The input
◇ ◇ ◇ ◇
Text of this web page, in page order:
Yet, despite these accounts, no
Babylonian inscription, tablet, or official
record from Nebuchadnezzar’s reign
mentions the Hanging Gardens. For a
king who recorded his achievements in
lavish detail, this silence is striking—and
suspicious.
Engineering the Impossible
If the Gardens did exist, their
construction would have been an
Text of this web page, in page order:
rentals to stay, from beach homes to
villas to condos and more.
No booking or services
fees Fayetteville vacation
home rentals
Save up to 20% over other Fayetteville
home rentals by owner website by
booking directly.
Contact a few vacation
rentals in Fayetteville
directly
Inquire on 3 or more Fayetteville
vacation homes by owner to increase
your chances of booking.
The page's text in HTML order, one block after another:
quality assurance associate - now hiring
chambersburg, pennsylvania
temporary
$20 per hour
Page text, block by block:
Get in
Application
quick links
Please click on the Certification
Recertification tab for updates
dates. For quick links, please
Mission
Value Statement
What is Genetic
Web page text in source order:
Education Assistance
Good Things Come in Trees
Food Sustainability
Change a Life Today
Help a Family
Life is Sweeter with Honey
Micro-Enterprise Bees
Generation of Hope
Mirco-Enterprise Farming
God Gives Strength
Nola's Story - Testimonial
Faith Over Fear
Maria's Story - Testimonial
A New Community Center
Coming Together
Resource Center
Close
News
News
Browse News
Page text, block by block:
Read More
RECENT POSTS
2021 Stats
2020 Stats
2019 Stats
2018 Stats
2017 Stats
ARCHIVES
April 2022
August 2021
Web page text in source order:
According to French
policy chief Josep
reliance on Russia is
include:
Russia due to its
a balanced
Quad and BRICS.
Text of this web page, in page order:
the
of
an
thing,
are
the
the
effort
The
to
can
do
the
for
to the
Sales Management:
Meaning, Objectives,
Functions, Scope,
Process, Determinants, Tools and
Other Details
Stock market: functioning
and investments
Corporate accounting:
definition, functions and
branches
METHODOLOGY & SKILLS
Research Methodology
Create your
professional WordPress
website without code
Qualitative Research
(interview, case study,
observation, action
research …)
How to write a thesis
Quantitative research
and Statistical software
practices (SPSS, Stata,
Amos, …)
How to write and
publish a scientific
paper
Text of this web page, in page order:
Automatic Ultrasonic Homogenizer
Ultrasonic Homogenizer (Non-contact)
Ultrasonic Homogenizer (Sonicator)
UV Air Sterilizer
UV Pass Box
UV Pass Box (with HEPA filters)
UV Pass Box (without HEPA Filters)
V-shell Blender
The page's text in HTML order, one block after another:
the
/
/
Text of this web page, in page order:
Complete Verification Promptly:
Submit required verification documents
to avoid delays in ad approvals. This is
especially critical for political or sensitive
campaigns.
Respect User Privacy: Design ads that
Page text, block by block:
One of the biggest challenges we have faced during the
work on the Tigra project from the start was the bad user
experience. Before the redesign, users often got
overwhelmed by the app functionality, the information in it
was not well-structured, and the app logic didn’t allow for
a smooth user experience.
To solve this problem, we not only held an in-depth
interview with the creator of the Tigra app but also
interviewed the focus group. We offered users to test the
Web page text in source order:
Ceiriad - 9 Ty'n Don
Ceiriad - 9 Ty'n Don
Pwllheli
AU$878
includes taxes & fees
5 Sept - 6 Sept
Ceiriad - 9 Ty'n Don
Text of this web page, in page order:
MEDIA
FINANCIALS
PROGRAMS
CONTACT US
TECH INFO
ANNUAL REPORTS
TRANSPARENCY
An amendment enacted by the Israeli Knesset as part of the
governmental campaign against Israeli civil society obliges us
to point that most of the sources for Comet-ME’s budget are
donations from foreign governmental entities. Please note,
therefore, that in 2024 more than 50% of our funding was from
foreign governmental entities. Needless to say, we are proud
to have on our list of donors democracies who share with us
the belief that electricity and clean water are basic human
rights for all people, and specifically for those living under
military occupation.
◇ ◇ ◇ ◇
Required work
Retype each record in full, please.

Answer section
Text of this web page, in page order:
Yet, despite these accounts, no
Babylonian inscription, tablet, or official
record from Nebuchadnezzar’s reign
mentions the Hanging Gardens. For a
king who recorded his achievements in
lavish detail, this silence is striking—and
suspicious.
Engineering the Impossible
If the Gardens did exist, their
construction would have been an
Text of this web page, in page order:
rentals to stay, from beach homes to
villas to condos and more.
No booking or services
fees Fayetteville vacation
home rentals
Save up to 20% over other Fayetteville
home rentals by owner website by
booking directly.
Contact a few vacation
rentals in Fayetteville
directly
Inquire on 3 or more Fayetteville
vacation homes by owner to increase
your chances of booking.
The page's text in HTML order, one block after another:
quality assurance associate - now hiring
chambersburg, pennsylvania
temporary
$20 per hour
Page text, block by block:
Get in
Application
quick links
Please click on the Certification
Recertification tab for updates
dates. For quick links, please
Mission
Value Statement
What is Genetic
Web page text in source order:
Education Assistance
Good Things Come in Trees
Food Sustainability
Change a Life Today
Help a Family
Life is Sweeter with Honey
Micro-Enterprise Bees
Generation of Hope
Mirco-Enterprise Farming
God Gives Strength
Nola's Story - Testimonial
Faith Over Fear
Maria's Story - Testimonial
A New Community Center
Coming Together
Resource Center
Close
News
News
Browse News
Page text, block by block:
Read More
RECENT POSTS
2021 Stats
2020 Stats
2019 Stats
2018 Stats
2017 Stats
ARCHIVES
April 2022
August 2021
Web page text in source order:
According to French
policy chief Josep
reliance on Russia is
include:
Russia due to its
a balanced
Quad and BRICS.
Text of this web page, in page order:
the
of
an
thing,
are
the
the
effort
The
to
can
do
the
for
to the
Sales Management:
Meaning, Objectives,
Functions, Scope,
Process, Determinants, Tools and
Other Details
Stock market: functioning
and investments
Corporate accounting:
definition, functions and
branches
METHODOLOGY & SKILLS
Research Methodology
Create your
professional WordPress
website without code
Qualitative Research
(interview, case study,
observation, action
research …)
How to write a thesis
Quantitative research
and Statistical software
practices (SPSS, Stata,
Amos, …)
How to write and
publish a scientific
paper
Text of this web page, in page order:
Automatic Ultrasonic Homogenizer
Ultrasonic Homogenizer (Non-contact)
Ultrasonic Homogenizer (Sonicator)
UV Air Sterilizer
UV Pass Box
UV Pass Box (with HEPA filters)
UV Pass Box (without HEPA Filters)
V-shell Blender
The page's text in HTML order, one block after another:
the
/
/
Text of this web page, in page order:
Complete Verification Promptly:
Submit required verification documents
to avoid delays in ad approvals. This is
especially critical for political or sensitive
campaigns.
Respect User Privacy: Design ads that
Page text, block by block:
One of the biggest challenges we have faced during the
work on the Tigra project from the start was the bad user
experience. Before the redesign, users often got
overwhelmed by the app functionality, the information in it
was not well-structured, and the app logic didn’t allow for
a smooth user experience.
To solve this problem, we not only held an in-depth
interview with the creator of the Tigra app but also
interviewed the focus group. We offered users to test the
Web page text in source order:
Ceiriad - 9 Ty'n Don
Ceiriad - 9 Ty'n Don
Pwllheli
AU$878
includes taxes & fees
5 Sept - 6 Sept
Ceiriad - 9 Ty'n Don
Text of this web page, in page order:
MEDIA
FINANCIALS
PROGRAMS
CONTACT US
TECH INFO
ANNUAL REPORTS
TRANSPARENCY
An amendment enacted by the Israeli Knesset as part of the
governmental campaign against Israeli civil society obliges us
to point that most of the sources for Comet-ME’s budget are
donations from foreign governmental entities. Please note,
therefore, that in 2024 more than 50% of our funding was from
foreign governmental entities. Needless to say, we are proud
to have on our list of donors democracies who share with us
the belief that electricity and clean water are basic human
rights for all people, and specifically for those living under
military occupation.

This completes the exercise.